This one is a tough call .... personally, if I was in on it, I would let it run, with the opinion .... I eventually get out of jail somewhere down the track .... or I lose 90% of my investment (Tax man will hopefully ease my pain, lol.)

Given their cash position, you won't lose that 90% anytime soon, but it could remain frustrating to hold.

Flipside of course, they dig a hole like 'SKY' struck just down the road of 93 mtrs at over 4 g/t gold, and all remaining shareholders share in a 10 bagger

My gut says hang in till they do a bit more drilling before making and definitive decisions (6 months then re-assess)


----------



## Trav. (4 June 2020)

@barney cheers mate for the summary. I don't have much of a choice at the moment just to hang in there.

Maybe the nearology to the other goldies might give it a kick but I think holders were hoping for something bigger ( producing ) but as you say they got it for bugger all so maybe they have a option B ( or is that C ) that they will roll out soon.

Thanks Mate.


----------



## Trav. (29 June 2020)

July stock pick

Some movement lately in this flea bitten stock, with a spike up to $0.017 in early June, but hopefully in the new financial year we might see people reinvesting with the hope of more purchases in the gold exploration sector.

Not much of a recommendation but at this end of the market you just never know what will happen.


----------



## Trav. (8 July 2020)

I am back to pump this baby up....not really just a long suffering holder here.

Announcement out today which gave the SP a little nudge.






Nothing substantial in my view as only a desktop review and I don't think that they would have purchase this project if they weren't confident in the data.

The last line is a nice little teaser for us holders.... we will wait and see


----------



## barney (9 July 2020)

Trav. said:


> Announcement out today which gave the SP a little nudge.




Shhhh .... I'll speak quietly in case I put the mocca on it Trav

It's broken 0.017 and looks like its finally moving in the right direction.

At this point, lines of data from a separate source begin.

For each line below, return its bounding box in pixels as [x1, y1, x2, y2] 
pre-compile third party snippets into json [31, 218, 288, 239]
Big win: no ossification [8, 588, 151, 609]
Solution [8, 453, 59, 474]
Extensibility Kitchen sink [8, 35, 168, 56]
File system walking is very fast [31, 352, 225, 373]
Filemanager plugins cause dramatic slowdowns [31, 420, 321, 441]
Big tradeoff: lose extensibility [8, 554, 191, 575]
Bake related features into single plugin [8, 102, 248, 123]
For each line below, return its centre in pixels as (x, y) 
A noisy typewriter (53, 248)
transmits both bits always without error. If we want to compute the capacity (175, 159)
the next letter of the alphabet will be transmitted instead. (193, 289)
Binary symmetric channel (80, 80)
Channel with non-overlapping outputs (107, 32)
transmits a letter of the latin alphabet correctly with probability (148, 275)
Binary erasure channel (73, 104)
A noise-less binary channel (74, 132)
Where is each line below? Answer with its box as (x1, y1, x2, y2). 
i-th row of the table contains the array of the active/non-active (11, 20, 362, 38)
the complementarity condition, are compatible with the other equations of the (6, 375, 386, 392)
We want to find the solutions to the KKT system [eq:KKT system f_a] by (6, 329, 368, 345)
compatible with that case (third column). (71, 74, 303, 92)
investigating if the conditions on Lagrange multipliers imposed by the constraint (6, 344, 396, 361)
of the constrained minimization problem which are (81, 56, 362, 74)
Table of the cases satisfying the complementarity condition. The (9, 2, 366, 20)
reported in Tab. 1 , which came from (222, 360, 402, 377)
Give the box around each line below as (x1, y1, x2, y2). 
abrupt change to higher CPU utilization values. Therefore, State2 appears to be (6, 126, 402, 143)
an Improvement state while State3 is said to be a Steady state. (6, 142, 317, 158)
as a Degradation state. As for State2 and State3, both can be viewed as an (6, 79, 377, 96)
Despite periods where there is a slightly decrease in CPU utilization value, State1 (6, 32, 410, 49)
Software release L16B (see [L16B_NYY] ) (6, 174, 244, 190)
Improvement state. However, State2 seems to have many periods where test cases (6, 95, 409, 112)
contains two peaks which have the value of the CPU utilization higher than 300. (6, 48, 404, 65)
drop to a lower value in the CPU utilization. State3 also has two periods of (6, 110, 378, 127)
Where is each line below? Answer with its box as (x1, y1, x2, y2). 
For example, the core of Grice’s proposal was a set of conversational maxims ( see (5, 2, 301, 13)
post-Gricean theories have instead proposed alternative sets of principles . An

Above 2 cents in the short term would be nice. There is still hope!


----------



## Trav. (9 July 2020)

@barney lets hope so. 

I have averaged down a bit over time but will be keen to make an exit so other people can have go.


----------



## barney (9 July 2020)

Trav. said:


> @barney lets hope so.
> 
> I have averaged down a bit over time but will be keen to make an exit so other people can have go.




Yeah it gets a bit like that doesn't it

If it makes you feel any better, I've taken a small lot today  I wont be surprised to see it retrace back to .014-.015 but will probably add if it does that.   

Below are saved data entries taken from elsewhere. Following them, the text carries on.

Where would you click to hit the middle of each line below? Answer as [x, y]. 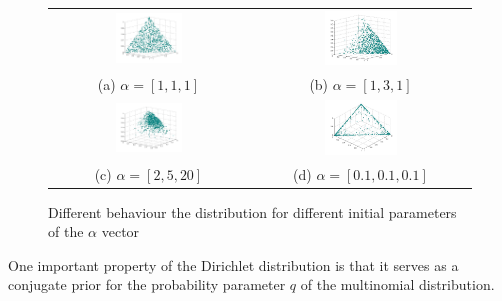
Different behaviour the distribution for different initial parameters [252, 211]
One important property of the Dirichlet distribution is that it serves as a [233, 264]
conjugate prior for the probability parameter [147, 284]
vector [120, 231]
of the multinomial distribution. [397, 284]
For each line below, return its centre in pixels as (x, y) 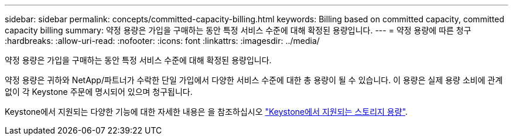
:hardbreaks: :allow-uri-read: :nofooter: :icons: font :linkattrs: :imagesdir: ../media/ (162, 41)
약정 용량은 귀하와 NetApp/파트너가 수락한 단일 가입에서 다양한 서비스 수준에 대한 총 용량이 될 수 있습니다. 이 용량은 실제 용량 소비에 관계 (254, 80)
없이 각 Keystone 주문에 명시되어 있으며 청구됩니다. (99, 92)
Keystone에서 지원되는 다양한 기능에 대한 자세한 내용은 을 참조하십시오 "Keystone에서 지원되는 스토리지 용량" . (206, 112)
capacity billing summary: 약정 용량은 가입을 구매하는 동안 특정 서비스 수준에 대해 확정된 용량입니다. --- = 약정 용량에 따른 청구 (238, 30)
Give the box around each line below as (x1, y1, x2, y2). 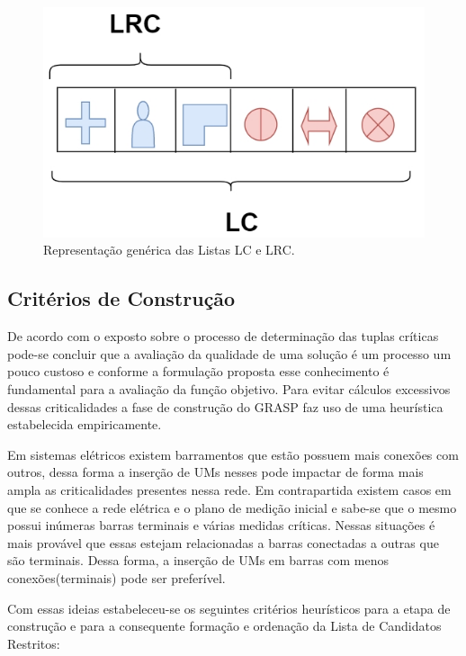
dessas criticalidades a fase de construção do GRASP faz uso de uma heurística (7, 397, 444, 416)
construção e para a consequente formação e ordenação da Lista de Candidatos (7, 616, 442, 635)
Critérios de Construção (7, 284, 236, 312)
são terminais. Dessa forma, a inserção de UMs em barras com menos (7, 551, 390, 570)
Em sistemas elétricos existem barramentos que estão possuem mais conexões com (7, 445, 459, 463)
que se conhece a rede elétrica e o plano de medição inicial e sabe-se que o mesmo (7, 498, 457, 517)
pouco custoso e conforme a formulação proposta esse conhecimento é (7, 362, 390, 381)
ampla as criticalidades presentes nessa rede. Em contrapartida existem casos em (7, 480, 452, 499)
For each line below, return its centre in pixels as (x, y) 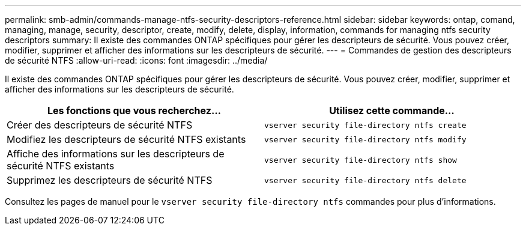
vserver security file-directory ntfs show (361, 160)
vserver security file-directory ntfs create (365, 125)
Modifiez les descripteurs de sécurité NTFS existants (126, 139)
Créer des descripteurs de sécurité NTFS (100, 125)
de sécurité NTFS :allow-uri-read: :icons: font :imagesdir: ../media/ (136, 60)
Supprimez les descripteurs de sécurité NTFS (110, 180)
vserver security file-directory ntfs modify (365, 139)
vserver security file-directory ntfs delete (365, 180)
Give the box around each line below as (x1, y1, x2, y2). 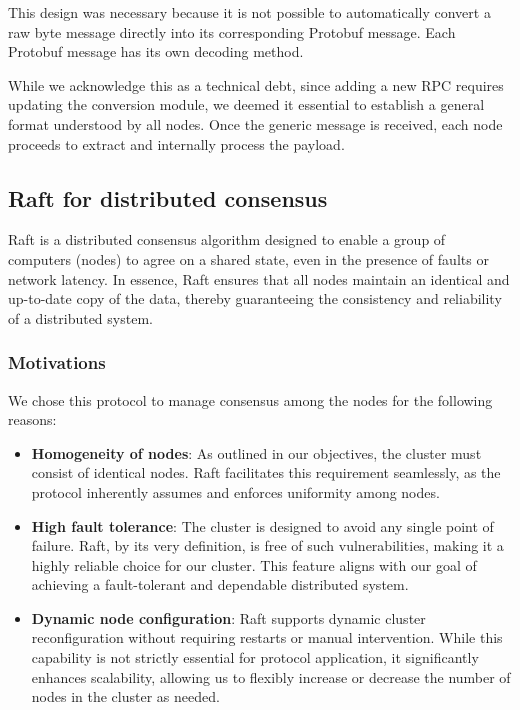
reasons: (8, 409, 57, 430)
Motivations (8, 350, 106, 375)
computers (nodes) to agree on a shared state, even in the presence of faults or (8, 248, 489, 269)
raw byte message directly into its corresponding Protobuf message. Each (8, 21, 456, 42)
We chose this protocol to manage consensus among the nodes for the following (8, 389, 493, 410)
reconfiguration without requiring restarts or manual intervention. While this (31, 627, 503, 648)
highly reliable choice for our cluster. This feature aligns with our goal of (31, 554, 477, 575)
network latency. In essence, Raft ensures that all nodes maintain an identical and (8, 268, 510, 289)
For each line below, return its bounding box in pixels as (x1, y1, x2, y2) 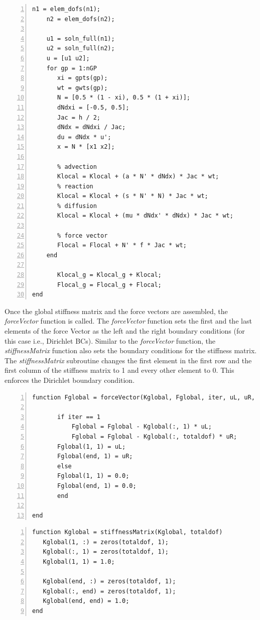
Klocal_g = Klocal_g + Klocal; (57, 271, 162, 279)
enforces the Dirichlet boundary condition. (5, 374, 135, 385)
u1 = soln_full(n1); (46, 35, 115, 42)
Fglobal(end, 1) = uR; (57, 453, 133, 460)
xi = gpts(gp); (57, 74, 108, 82)
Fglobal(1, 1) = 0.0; (57, 472, 129, 480)
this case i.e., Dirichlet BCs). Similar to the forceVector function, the (5, 335, 215, 346)
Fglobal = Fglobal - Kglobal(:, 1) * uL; (71, 423, 212, 431)
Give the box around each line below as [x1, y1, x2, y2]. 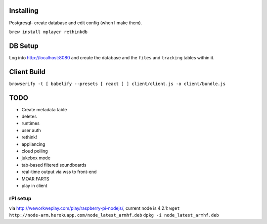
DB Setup [9, 42, 39, 50]
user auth [21, 127, 42, 133]
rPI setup [9, 195, 32, 202]
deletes [21, 114, 37, 120]
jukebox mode [21, 155, 50, 161]
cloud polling [21, 148, 48, 154]
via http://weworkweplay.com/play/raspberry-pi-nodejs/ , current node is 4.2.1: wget [9, 205, 180, 211]
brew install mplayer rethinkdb [9, 29, 88, 35]
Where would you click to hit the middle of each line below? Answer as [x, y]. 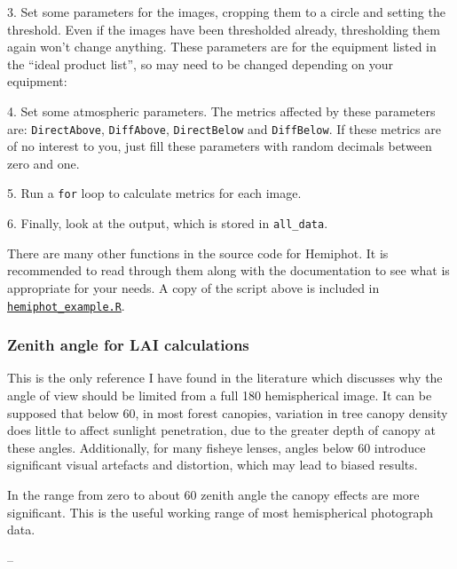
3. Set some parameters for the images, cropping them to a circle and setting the [226, 12]
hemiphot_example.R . [66, 305]
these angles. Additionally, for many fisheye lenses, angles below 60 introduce [217, 447]
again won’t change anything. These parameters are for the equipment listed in [222, 47]
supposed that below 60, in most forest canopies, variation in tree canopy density [228, 412]
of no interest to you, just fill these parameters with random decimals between [220, 146]
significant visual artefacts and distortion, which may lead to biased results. [213, 465]
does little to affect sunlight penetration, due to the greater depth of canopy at [221, 430]
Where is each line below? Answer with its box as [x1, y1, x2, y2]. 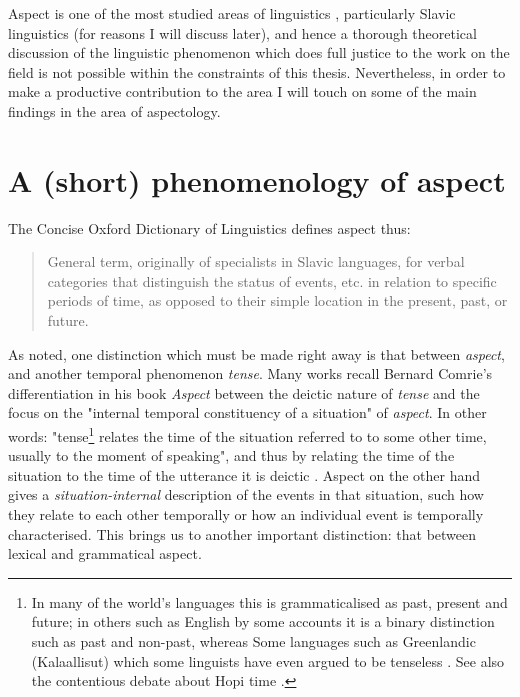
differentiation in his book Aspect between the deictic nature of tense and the [8, 382, 480, 403]
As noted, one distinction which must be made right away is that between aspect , [8, 343, 505, 364]
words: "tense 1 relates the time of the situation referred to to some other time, [8, 423, 487, 446]
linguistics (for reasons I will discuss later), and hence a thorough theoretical [8, 22, 477, 43]
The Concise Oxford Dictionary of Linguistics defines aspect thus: [8, 217, 411, 238]
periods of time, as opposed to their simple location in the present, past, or [47, 290, 508, 311]
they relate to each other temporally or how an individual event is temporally [8, 504, 484, 525]
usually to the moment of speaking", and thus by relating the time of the [8, 445, 455, 466]
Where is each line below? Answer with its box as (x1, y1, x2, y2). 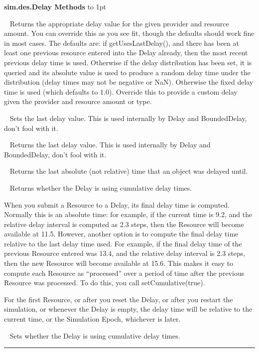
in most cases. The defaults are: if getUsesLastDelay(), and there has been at (4, 37, 239, 48)
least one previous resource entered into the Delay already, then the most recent (4, 47, 248, 58)
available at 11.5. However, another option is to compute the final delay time (4, 229, 239, 239)
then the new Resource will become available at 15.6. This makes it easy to (4, 258, 234, 268)
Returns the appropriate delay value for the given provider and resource (9, 18, 229, 28)
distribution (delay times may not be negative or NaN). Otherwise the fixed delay (4, 77, 254, 87)
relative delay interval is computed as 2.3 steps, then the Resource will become (4, 219, 244, 229)
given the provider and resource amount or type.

The chart action looks a lot healthier.  
Market cap is less than $15 million 
Still have over $5+ million in cash.

It has under performed given the above but seems long over due for a re-rate.

As I was typing someone jumped in to clean out the .018 line ..... Onwards and upwards hopefully


----------



## Trav. (14 July 2020)

barney said:


> As I was typing someone jumped in to clean out the .018 line ..... Onwards and upwards hopefully




Really good day for CLA today, closing on the high so fingers crossed it continues strong as I have just hit the front in the monthly tipping comp with CLA


----------



## barney (14 July 2020)

Trav. said:


> Really good day for CLA today, closing on the high so fingers crossed it continues strong as I have just hit the front in the monthly tipping comp with CLA




It owes you a decent run Trav!

Lucky I got a handful a couple of days ago off the back of your prompt  If only I wasn't bleeding again with PNR I could afford to shout you a carton of beer, lol. 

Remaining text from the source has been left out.